> [What is being asked]:
Pictures in the data must not be copied, but everything else should be output exactly.

> [Data supplied]:
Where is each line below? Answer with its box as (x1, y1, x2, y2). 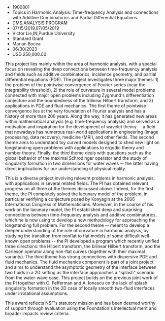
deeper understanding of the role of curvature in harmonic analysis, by (5, 228, 149, 233)
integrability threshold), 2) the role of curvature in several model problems (5, 87, 155, 93)
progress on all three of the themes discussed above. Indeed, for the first (5, 186, 154, 191)
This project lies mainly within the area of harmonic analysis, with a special (5, 61, 157, 67)
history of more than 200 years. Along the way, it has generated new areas (5, 113, 157, 119)
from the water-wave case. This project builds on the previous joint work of (5, 275, 158, 281)
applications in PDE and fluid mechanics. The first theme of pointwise (5, 103, 146, 108)
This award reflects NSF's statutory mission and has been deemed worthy (5, 300, 156, 306)
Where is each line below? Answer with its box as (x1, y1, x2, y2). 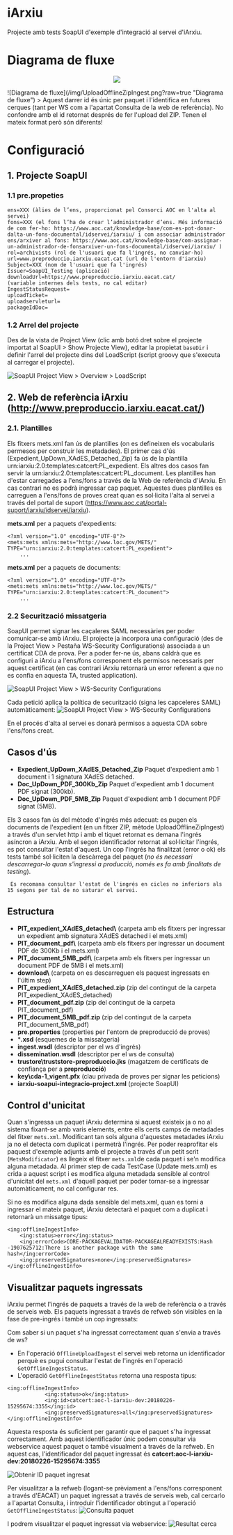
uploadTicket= (7, 292, 49, 299)
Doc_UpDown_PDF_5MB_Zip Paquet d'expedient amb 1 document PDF (17, 795, 221, 803)
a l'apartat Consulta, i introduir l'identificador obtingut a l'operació (7, 1499, 196, 1507)
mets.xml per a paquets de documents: (7, 563, 121, 571)
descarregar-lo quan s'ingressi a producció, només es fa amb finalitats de (7, 859, 221, 868)
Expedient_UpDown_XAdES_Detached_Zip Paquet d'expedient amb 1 (17, 765, 219, 773)
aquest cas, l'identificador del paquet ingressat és (7, 1449, 151, 1458)
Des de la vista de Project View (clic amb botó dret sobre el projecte (7, 336, 202, 344)

> [Reply]:
Where is each line below? Answer with its box as (x1, y1, x2, y2). 
deeper understanding of the role of curvature in harmonic analysis, by (5, 228, 149, 233)
integrability threshold), 2) the role of curvature in several model problems (5, 87, 155, 93)
progress on all three of the themes discussed above. Indeed, for the first (5, 186, 154, 191)
This project lies mainly within the area of harmonic analysis, with a special (5, 61, 157, 67)
history of more than 200 years. Along the way, it has generated new areas (5, 113, 157, 119)
from the water-wave case. This project builds on the previous joint work of (5, 275, 158, 281)
applications in PDE and fluid mechanics. The first theme of pointwise (5, 103, 146, 108)
This award reflects NSF's statutory mission and has been deemed worthy (5, 300, 156, 306)
Where is each line below? Answer with its box as (x1, y1, x2, y2). 
uploadTicket= (7, 292, 49, 299)
Doc_UpDown_PDF_5MB_Zip Paquet d'expedient amb 1 document PDF (17, 795, 221, 803)
a l'apartat Consulta, i introduir l'identificador obtingut a l'operació (7, 1499, 196, 1507)
mets.xml per a paquets de documents: (7, 563, 121, 571)
descarregar-lo quan s'ingressi a producció, només es fa amb finalitats de (7, 859, 221, 868)
Expedient_UpDown_XAdES_Detached_Zip Paquet d'expedient amb 1 (17, 765, 219, 773)
aquest cas, l'identificador del paquet ingressat és (7, 1449, 151, 1458)
Des de la vista de Project View (clic amb botó dret sobre el projecte (7, 336, 202, 344)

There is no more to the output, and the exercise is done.